→ **REQUIRED ACTION**
Output each entry verbatim and exclude every picture from it.
[[ MATERIAL FOR THE TASK, beginning ]]
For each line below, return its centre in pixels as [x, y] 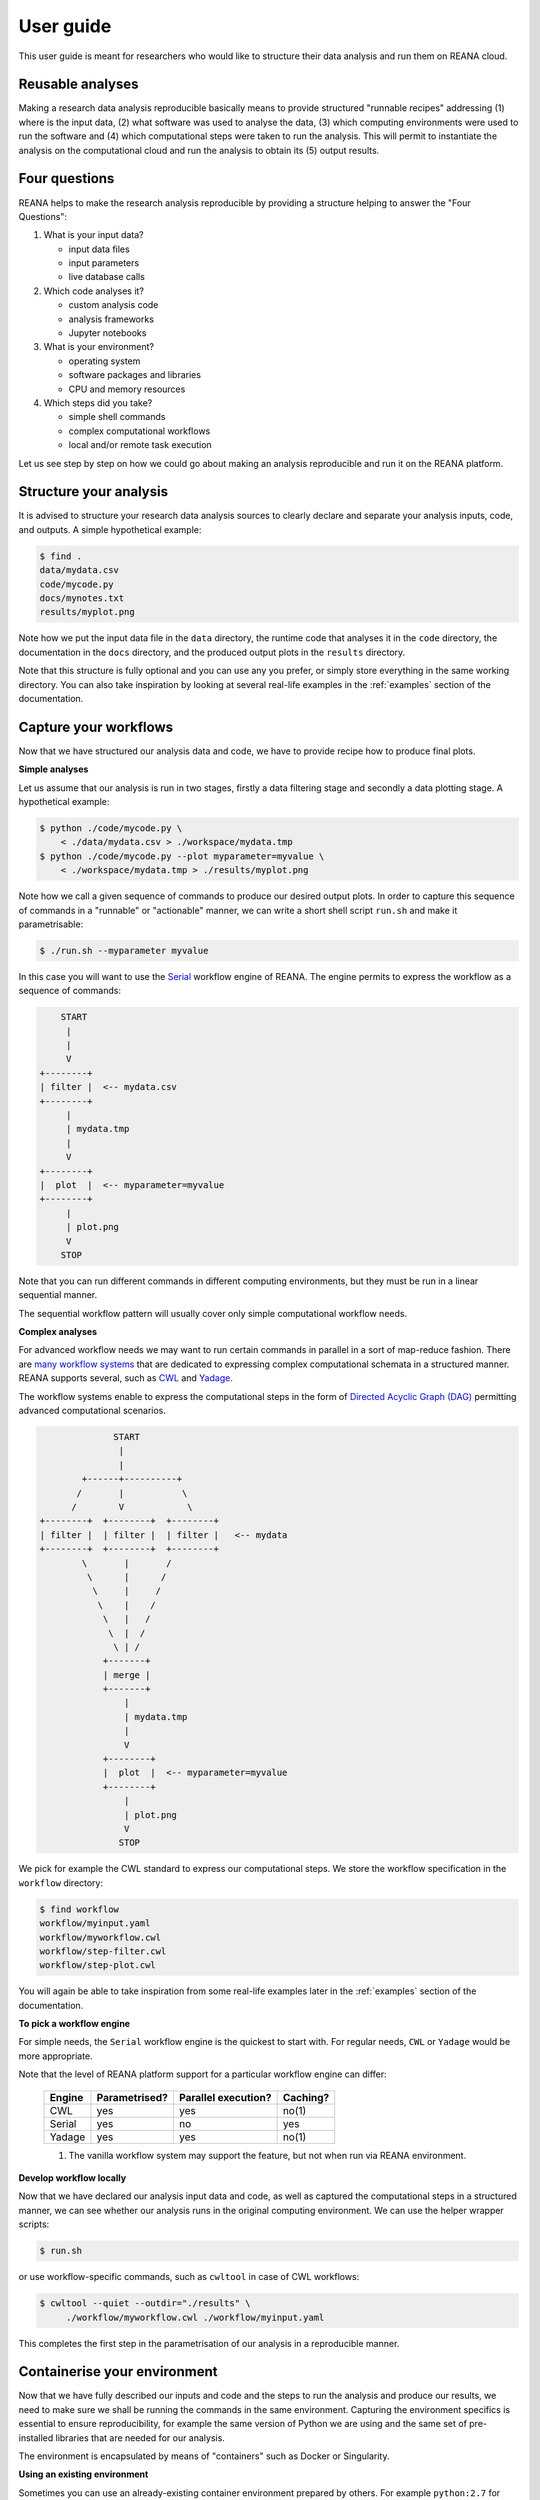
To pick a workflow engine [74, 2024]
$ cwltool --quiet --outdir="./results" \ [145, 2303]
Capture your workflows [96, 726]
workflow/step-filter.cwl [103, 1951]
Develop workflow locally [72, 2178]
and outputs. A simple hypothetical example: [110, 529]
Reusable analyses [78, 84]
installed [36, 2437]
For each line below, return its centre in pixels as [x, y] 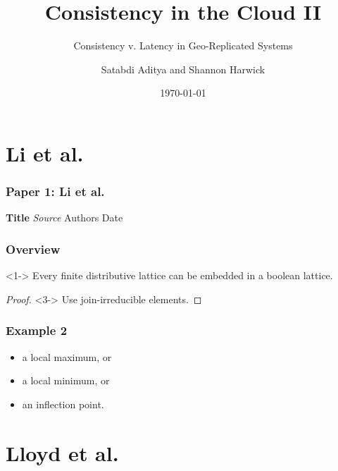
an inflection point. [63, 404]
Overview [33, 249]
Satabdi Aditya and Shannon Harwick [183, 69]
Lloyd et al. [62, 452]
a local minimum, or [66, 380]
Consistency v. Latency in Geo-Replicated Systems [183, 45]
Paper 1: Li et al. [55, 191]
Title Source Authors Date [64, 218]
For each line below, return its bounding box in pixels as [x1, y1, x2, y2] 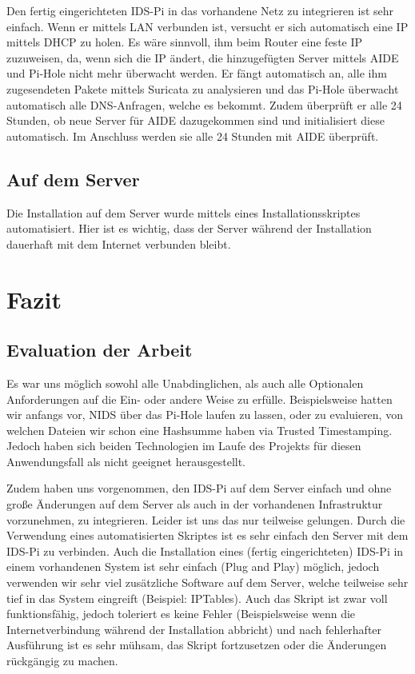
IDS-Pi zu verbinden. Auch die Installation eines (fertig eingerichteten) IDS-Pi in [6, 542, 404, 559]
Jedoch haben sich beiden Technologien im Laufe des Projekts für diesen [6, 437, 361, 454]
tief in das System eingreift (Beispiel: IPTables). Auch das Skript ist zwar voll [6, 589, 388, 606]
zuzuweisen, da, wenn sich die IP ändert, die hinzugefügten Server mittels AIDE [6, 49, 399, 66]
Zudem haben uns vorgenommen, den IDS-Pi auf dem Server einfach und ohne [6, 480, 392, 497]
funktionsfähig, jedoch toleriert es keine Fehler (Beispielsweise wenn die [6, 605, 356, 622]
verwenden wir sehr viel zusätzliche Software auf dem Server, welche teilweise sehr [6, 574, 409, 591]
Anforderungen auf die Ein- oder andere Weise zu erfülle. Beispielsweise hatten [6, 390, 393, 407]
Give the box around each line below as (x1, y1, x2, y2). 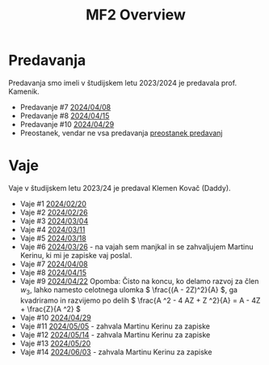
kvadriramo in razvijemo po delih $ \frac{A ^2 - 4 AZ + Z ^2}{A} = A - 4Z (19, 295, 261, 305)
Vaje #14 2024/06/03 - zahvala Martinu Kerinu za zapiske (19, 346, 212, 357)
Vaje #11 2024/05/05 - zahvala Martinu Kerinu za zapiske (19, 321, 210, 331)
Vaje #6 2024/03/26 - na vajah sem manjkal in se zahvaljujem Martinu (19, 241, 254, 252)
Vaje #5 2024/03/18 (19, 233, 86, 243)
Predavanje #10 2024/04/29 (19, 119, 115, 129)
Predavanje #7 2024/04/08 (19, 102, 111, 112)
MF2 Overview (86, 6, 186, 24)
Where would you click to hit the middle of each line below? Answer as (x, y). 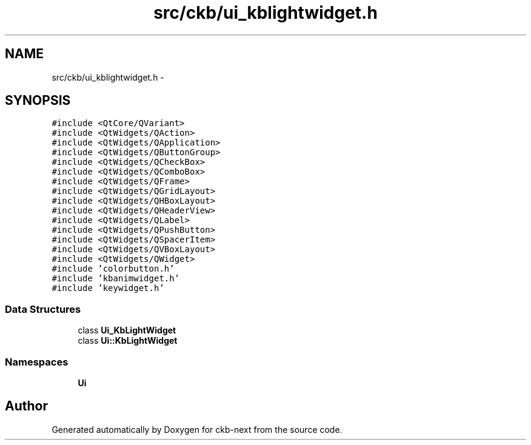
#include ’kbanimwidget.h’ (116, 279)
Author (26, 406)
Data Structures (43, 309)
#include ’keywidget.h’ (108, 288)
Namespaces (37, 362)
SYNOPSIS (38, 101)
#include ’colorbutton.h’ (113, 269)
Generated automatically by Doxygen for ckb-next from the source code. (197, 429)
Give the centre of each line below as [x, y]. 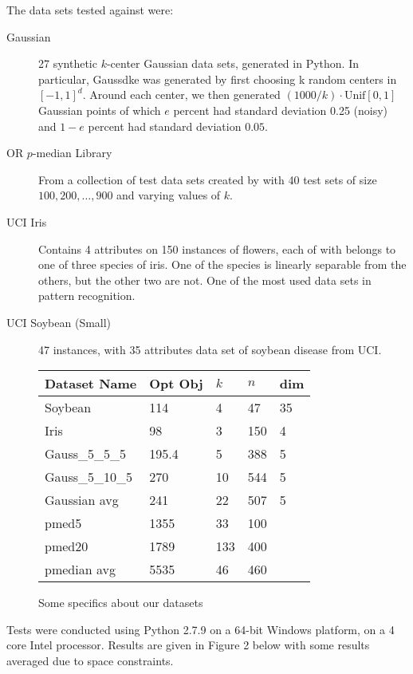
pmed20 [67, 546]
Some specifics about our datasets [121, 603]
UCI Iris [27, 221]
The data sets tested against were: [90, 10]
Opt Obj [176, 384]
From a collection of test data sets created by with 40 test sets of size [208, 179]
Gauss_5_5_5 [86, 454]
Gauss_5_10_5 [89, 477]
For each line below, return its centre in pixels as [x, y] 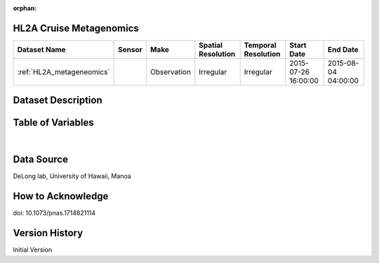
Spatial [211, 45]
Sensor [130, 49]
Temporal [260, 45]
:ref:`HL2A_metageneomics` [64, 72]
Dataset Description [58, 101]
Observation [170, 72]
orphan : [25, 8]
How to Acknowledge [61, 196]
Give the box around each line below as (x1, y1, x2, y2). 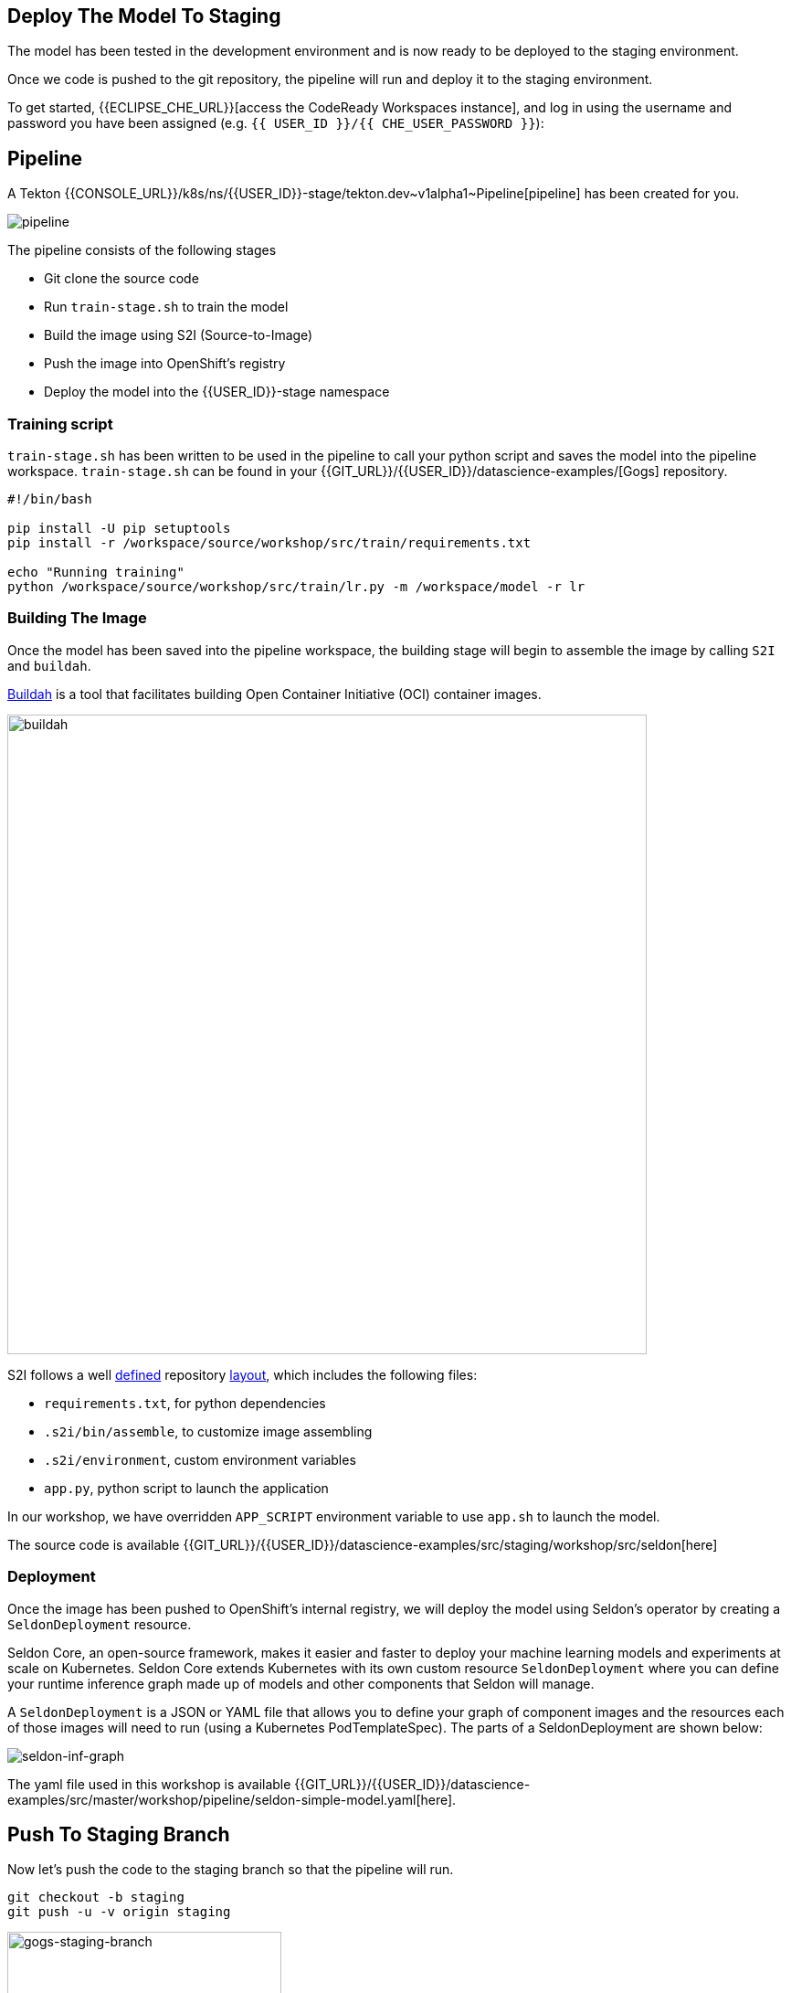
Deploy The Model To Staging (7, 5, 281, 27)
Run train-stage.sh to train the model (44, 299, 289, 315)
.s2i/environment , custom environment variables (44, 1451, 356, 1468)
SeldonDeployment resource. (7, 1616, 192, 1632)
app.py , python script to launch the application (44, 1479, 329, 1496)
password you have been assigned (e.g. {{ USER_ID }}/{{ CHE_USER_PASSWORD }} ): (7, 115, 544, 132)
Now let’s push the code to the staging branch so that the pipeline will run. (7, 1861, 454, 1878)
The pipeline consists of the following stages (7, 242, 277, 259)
[[ MATERIAL FOR THE TASK, end ]]
→ **RESPONSE BELOW**
For each line below, return its centre in pixels as [x, y] 
To pick a workflow engine [74, 2024]
$ cwltool --quiet --outdir="./results" \ [145, 2303]
Capture your workflows [96, 726]
workflow/step-filter.cwl [103, 1951]
Develop workflow locally [72, 2178]
and outputs. A simple hypothetical example: [110, 529]
Reusable analyses [78, 84]
installed [36, 2437]
For each line below, return its centre in pixels as [x, y] 
an inflection point. [63, 404]
Overview [33, 249]
Satabdi Aditya and Shannon Harwick [183, 69]
Lloyd et al. [62, 452]
a local minimum, or [66, 380]
Consistency v. Latency in Geo-Replicated Systems [183, 45]
Paper 1: Li et al. [55, 191]
Title Source Authors Date [64, 218]
For each line below, return its bounding box in pixels as [x1, y1, x2, y2] 
IDS-Pi zu verbinden. Auch die Installation eines (fertig eingerichteten) IDS-Pi in [6, 542, 404, 559]
Jedoch haben sich beiden Technologien im Laufe des Projekts für diesen [6, 437, 361, 454]
tief in das System eingreift (Beispiel: IPTables). Auch das Skript ist zwar voll [6, 589, 388, 606]
zuzuweisen, da, wenn sich die IP ändert, die hinzugefügten Server mittels AIDE [6, 49, 399, 66]
Zudem haben uns vorgenommen, den IDS-Pi auf dem Server einfach und ohne [6, 480, 392, 497]
funktionsfähig, jedoch toleriert es keine Fehler (Beispielsweise wenn die [6, 605, 356, 622]
verwenden wir sehr viel zusätzliche Software auf dem Server, welche teilweise sehr [6, 574, 409, 591]
Anforderungen auf die Ein- oder andere Weise zu erfülle. Beispielsweise hatten [6, 390, 393, 407]
Give the box around each line below as (x1, y1, x2, y2). 
kvadriramo in razvijemo po delih $ \frac{A ^2 - 4 AZ + Z ^2}{A} = A - 4Z (19, 295, 261, 305)
Vaje #14 2024/06/03 - zahvala Martinu Kerinu za zapiske (19, 346, 212, 357)
Vaje #11 2024/05/05 - zahvala Martinu Kerinu za zapiske (19, 321, 210, 331)
Vaje #6 2024/03/26 - na vajah sem manjkal in se zahvaljujem Martinu (19, 241, 254, 252)
Vaje #5 2024/03/18 (19, 233, 86, 243)
Predavanje #10 2024/04/29 (19, 119, 115, 129)
Predavanje #7 2024/04/08 (19, 102, 111, 112)
MF2 Overview (86, 6, 186, 24)
Where would you click to hit the middle of each line below? Answer as (x, y). 
#include ’kbanimwidget.h’ (116, 279)
Author (26, 406)
Data Structures (43, 309)
#include ’keywidget.h’ (108, 288)
Namespaces (37, 362)
SYNOPSIS (38, 101)
#include ’colorbutton.h’ (113, 269)
Generated automatically by Doxygen for ckb-next from the source code. (197, 429)
Give the centre of each line below as [x, y]. 
pmed20 [67, 546]
Some specifics about our datasets [121, 603]
UCI Iris [27, 221]
The data sets tested against were: [90, 10]
Opt Obj [176, 384]
From a collection of test data sets created by with 40 test sets of size [208, 179]
Gauss_5_5_5 [86, 454]
Gauss_5_10_5 [89, 477]
For each line below, return its centre in pixels as [x, y] 
Spatial [211, 45]
Sensor [130, 49]
Temporal [260, 45]
:ref:`HL2A_metageneomics` [64, 72]
Dataset Description [58, 101]
Observation [170, 72]
orphan : [25, 8]
How to Acknowledge [61, 196]
Give the box around each line below as (x1, y1, x2, y2). 
Deploy The Model To Staging (7, 5, 281, 27)
Run train-stage.sh to train the model (44, 299, 289, 315)
.s2i/environment , custom environment variables (44, 1451, 356, 1468)
SeldonDeployment resource. (7, 1616, 192, 1632)
app.py , python script to launch the application (44, 1479, 329, 1496)
password you have been assigned (e.g. {{ USER_ID }}/{{ CHE_USER_PASSWORD }} ): (7, 115, 544, 132)
Now let’s push the code to the staging branch so that the pipeline will run. (7, 1861, 454, 1878)
The pipeline consists of the following stages (7, 242, 277, 259)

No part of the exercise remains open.